Photo/Melanie Petrucci

Shrewsbury – Robert “Bob” Leach has found a fun way to help bring some happiness to others in a very unique way during this pandemic – by hosting musical performances on the front lawn of his Prospect Street home.

The idea evolved after Leach, a retired bus driver, and his wife, were “put in a pandemic “time-out” by their adult children, he said. He added that he felt the need to connect with people again so when the weather improved he went outside, sat in his front yard and started waving to people.

“I’m a people person. When this whole thing happened I realized that I didn’t want to just sit in my house, in my sweatpants all day. I needed to get out and see people,” he explained.

“When I’m sitting outside I have time to think and I thought ‘Wouldn’t it be nice to have Elvis Presley come here?’”

So, over the Memorial Day weekend, he hosted an Elvis tribute performer who became the talk of the neighborhood and garnered much discussion on social media.

On May 31 he then hosted an afternoon of jazz with saxophonist Eric Bakken, a junior at Shrewsbury High School and member of the school’s Jazz Band.  He was accompanied by his friend Marcus Brown on trombone. Brown is going to be a sophomore at the University of Mass – Lowell in the fall.

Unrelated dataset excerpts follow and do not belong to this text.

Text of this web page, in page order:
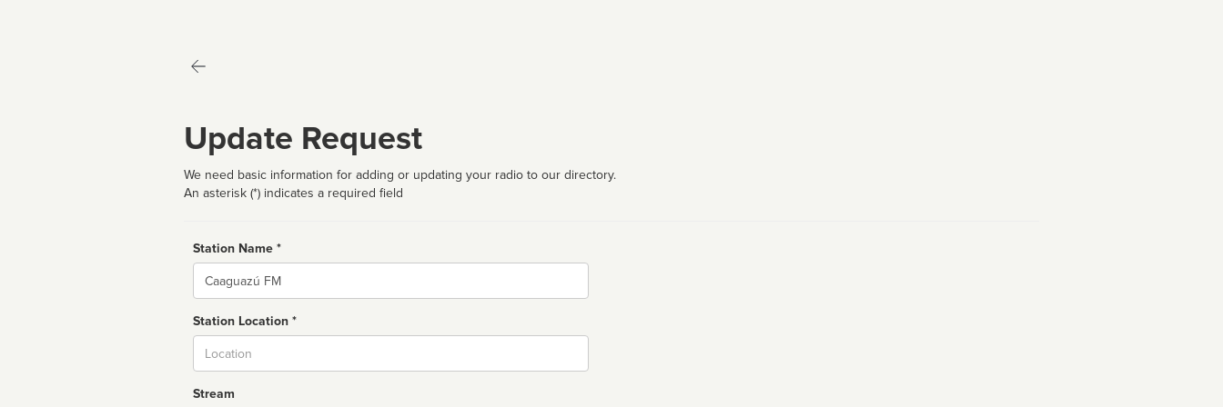
Update Request
We need basic information for adding or updating your radio to our directory.
An asterisk (*) indicates a required field
Station Name *
Name
Station Location *
Stream

The duo performed pieces inspired by renowned jazz musician Dave Brubeck and Bakken played some of his own compositions. At one point, Leach joined in – in jest – to accompany them.

“They are both really nice young men,” Leach said.

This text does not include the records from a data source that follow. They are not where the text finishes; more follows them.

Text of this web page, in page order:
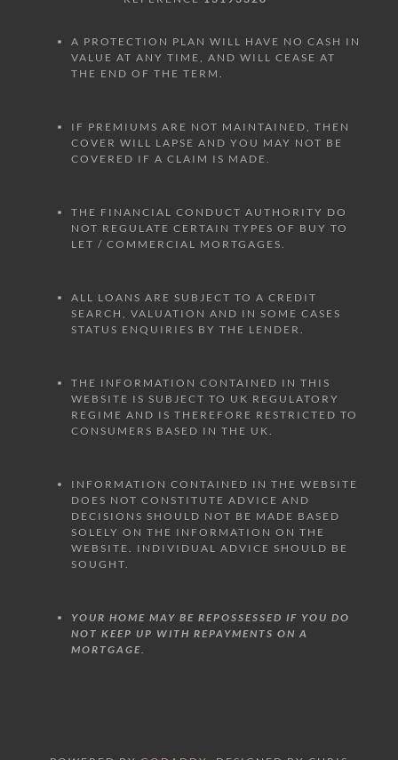
A PROTECTION PLAN WILL HAVE NO CASH IN
VALUE AT ANY TIME, AND WILL CEASE AT
THE END OF THE TERM.
IF PREMIUMS ARE NOT MAINTAINED, THEN
COVER WILL LAPSE AND YOU MAY NOT BE
COVERED IF A CLAIM IS MADE.
THE FINANCIAL CONDUCT AUTHORITY DO
NOT REGULATE CERTAIN TYPES OF BUY TO
LET / COMMERCIAL MORTGAGES.
ALL LOANS ARE SUBJECT TO A CREDIT
SEARCH, VALUATION AND IN SOME CASES
STATUS ENQUIRIES BY THE LENDER.
THE INFORMATION CONTAINED IN THIS
WEBSITE IS SUBJECT TO UK REGULATORY
REGIME AND IS THEREFORE RESTRICTED TO
CONSUMERS BASED IN THE UK.
INFORMATION CONTAINED IN THE WEBSITE
DOES NOT CONSTITUTE ADVICE AND
DECISIONS SHOULD NOT BE MADE BASED
SOLELY ON THE INFORMATION ON THE
WEBSITE. INDIVIDUAL ADVICE SHOULD BE
SOUGHT.
YOUR HOME MAY BE REPOSSESSED IF YOU DO
NOT KEEP UP WITH REPAYMENTS ON A
MORTGAGE

There were many who stopped to listen while out for a walk; people driving by honked their horns and friends stopped by with chairs to sit for a while and enjoy a stellar afternoon of sunshine and music.

“We encouraged people to come and bring their own chair, mask and sit socially distant.  We do this for friends, family and passersby,” Leach remarked. “The whole reason to do this is to make people smile in these terrible times.”

“I have met more people in social isolation than I would normally meet since I retired,” he added.

Leach said that as long as people come to enjoy the music he will be there. He is keeping his eyes and ears open for future acts.